## EXERCISE AIM:
Print the line where "database using --database option [91, 578]" occurs and every line that follows it in the data below, ending with the last line, precisely as written.

#### PROVIDED DATA

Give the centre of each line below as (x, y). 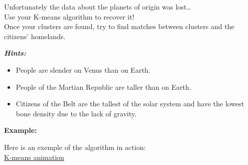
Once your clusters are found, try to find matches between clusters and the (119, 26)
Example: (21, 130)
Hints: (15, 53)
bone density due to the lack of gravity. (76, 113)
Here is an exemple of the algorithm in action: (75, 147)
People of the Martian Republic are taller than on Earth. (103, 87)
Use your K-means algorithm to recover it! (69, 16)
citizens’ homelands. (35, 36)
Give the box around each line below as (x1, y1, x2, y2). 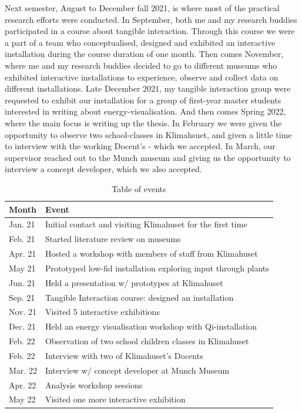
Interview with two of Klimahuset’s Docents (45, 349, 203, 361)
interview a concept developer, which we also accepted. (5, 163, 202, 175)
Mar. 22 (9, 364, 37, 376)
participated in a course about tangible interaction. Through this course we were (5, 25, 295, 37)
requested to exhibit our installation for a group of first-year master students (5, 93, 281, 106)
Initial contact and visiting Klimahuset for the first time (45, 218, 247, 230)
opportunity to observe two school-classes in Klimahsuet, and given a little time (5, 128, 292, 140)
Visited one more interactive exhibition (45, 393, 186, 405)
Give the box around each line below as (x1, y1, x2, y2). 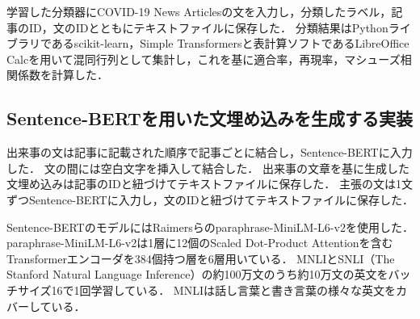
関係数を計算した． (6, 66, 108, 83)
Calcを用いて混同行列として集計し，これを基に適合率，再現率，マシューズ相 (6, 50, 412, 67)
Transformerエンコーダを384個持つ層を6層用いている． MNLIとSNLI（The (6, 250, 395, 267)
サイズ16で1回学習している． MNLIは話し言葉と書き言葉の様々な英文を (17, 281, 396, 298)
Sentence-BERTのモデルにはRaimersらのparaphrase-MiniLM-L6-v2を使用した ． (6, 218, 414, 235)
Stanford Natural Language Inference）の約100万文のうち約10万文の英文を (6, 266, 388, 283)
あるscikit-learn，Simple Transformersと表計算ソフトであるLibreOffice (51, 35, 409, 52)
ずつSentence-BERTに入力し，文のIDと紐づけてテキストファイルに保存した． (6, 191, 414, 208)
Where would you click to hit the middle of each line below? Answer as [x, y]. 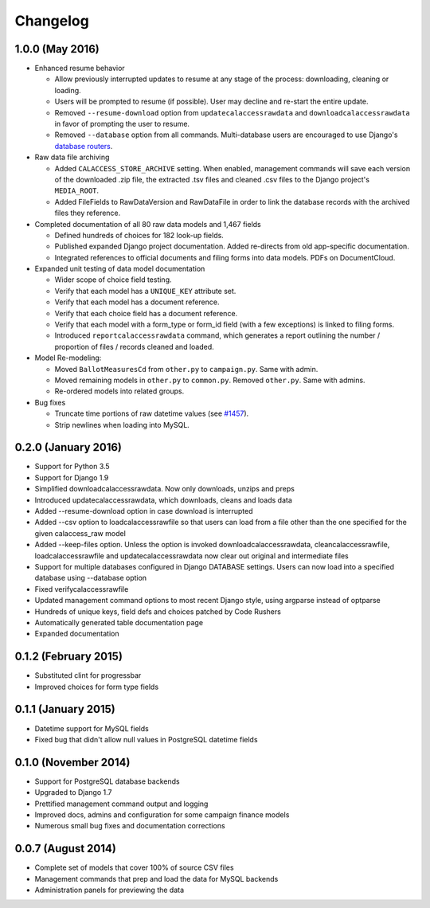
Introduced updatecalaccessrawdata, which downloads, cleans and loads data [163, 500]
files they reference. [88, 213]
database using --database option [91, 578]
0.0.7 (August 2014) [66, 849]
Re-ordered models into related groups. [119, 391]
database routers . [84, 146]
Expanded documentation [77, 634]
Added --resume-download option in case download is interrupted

########

## RESPONSE BOX:
database using --database option [91, 578]
0.0.7 (August 2014) [66, 849]
Re-ordered models into related groups. [119, 391]
database routers . [84, 146]
Expanded documentation [77, 634]
Added --resume-download option in case download is interrupted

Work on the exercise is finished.